** EXERCISE INPUTS follows **
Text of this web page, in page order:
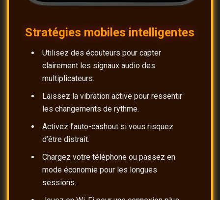
Stratégies mobiles intelligentes
Utilisez des écouteurs pour capter
clairement les signaux audio des
multiplicateurs.
Laissez la vibration active pour ressentir
les changements de rythme.
Activez l’auto-cashout si vous risquez
d’être distrait.
Chargez votre téléphone ou passez en
mode économie pour les longues
sessions.
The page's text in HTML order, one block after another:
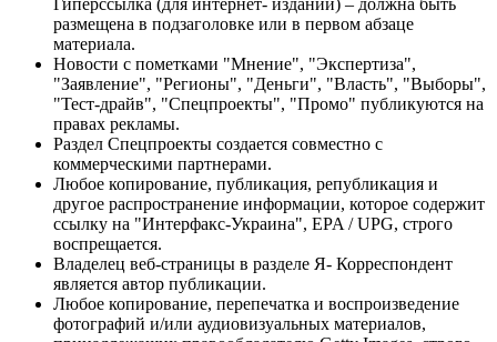
размещена в подзаголовке или в первом абзаце
материала.
Новости с пометками "Мнение", "Экспертиза",
"Заявление", "Регионы", "Деньги", "Власть", "Выборы",
"Тест-драйв", "Спецпроекты", "Промо" публикуются на
правах рекламы.
Раздел Спецпроекты создается совместно с
коммерческими партнерами.
Любое копирование, публикация, републикация и
другое распространение информации, которое содержит
ссылку на "Интерфакс-Украина", EPA / UPG, строго
воспрещается.
Владелец веб-страницы в разделе Я- Корреспондент
является автор публикации.
Любое копирование, перепечатка и воспроизведение
фотографий и/или аудиовизуальных материалов,
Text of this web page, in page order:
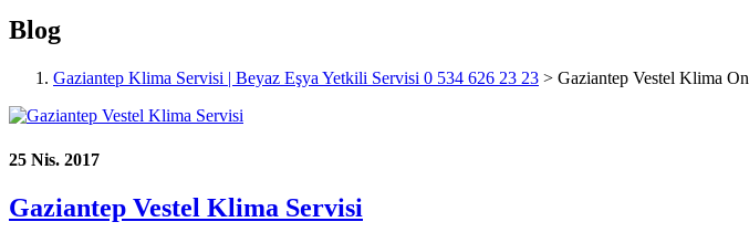
Blog
Gaziantep Klima Servisi | Beyaz Eşya Yetkili Servisi 0 534 626 23 23 > Gaziantep Vestel Klima
25 Nis. 2017
Gaziantep Vestel Klima Servisi
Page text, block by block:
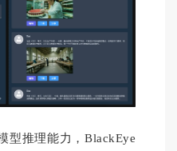
型推理能力，BlackEye
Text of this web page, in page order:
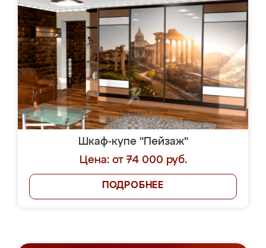
Шкаф-купе "Пейзаж"
Цена: от 74 000 руб.
ПОДРОБНЕЕ
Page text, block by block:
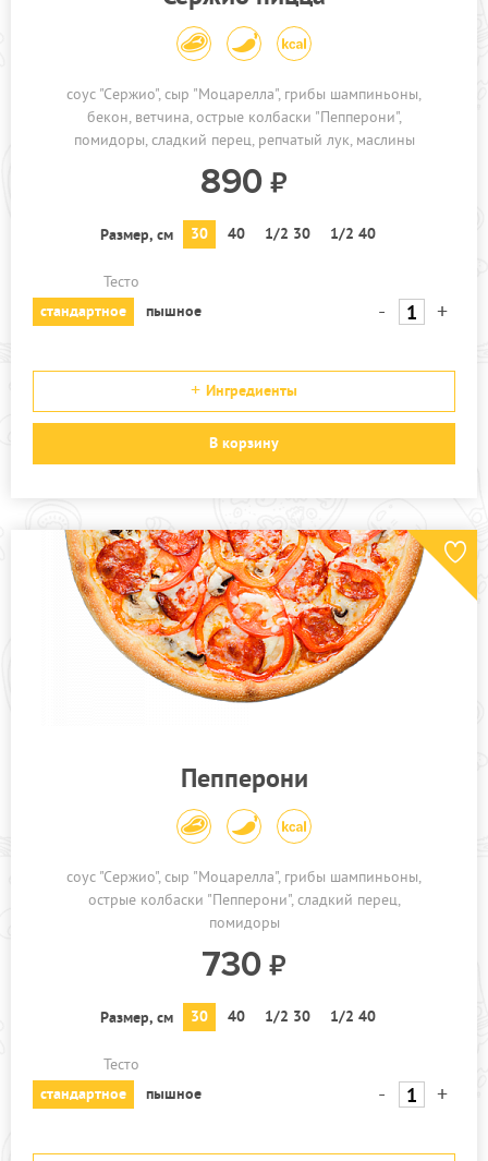
соус "Сержио" сыр "Моцарелла" грибы шампиньоны
бекон ветчина острые колбаски "Пепперони"
помидоры сладкий перец репчатый лук маслины
890
Размер, см 30 40 1/2 30 1/2 40
Тесто
стандартное
пышное - +
Ингредиенты
В корзину
Пепперони
соус "Сержио" сыр "Моцарелла" грибы шампиньоны
острые колбаски "Пепперони" сладкий перец
помидоры
730
Размер, см 30 40 1/2 30 1/2 40
Тесто
стандартное
пышное - +
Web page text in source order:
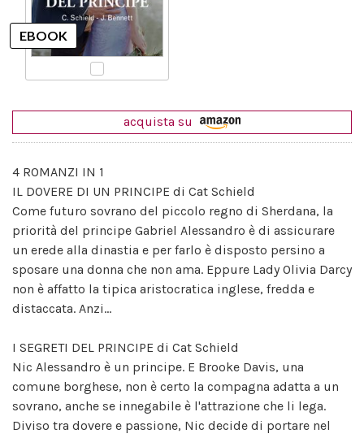
acquista su
4 ROMANZI IN 1
IL DOVERE DI UN PRINCIPE di Cat Schield
Come futuro sovrano del piccolo regno di Sherdana, la
priorità del principe Gabriel Alessandro è di assicurare
un erede alla dinastia e per farlo è disposto persino a
sposare una donna che non ama. Eppure Lady Olivia Darcy
non è affatto la tipica aristocratica inglese, fredda e
distaccata. Anzi...
I SEGRETI DEL PRINCIPE di Cat Schield
Nic Alessandro è un principe. E Brooke Davis, una
comune borghese, non è certo la compagna adatta a un
sovrano, anche se innegabile è l'attrazione che li lega.
Diviso tra dovere e passione, Nic decide di portare nel
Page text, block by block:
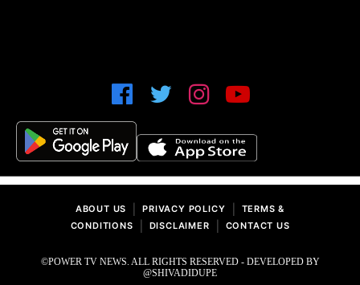
ABOUT US PRIVACY POLICY
TERMS &
CONDITIONS
DISCLAIMER CONTACT US
©POWER TV NEWS. ALL RIGHTS RESERVED - DEVELOPED BY
@SHIVADIDUPE
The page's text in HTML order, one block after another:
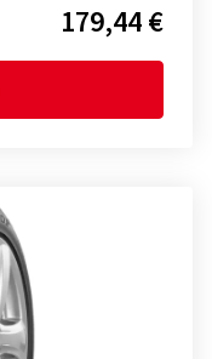
179,44 €
** End of EXERCISE INPUTS **
### TASK DIRECTIONS
Using the entries, return every line where the word "Alessandro" can be found.

### TASK SOLUTION
priorità del principe Gabriel Alessandro è di assicurare
Nic Alessandro è un principe. E Brooke Davis, una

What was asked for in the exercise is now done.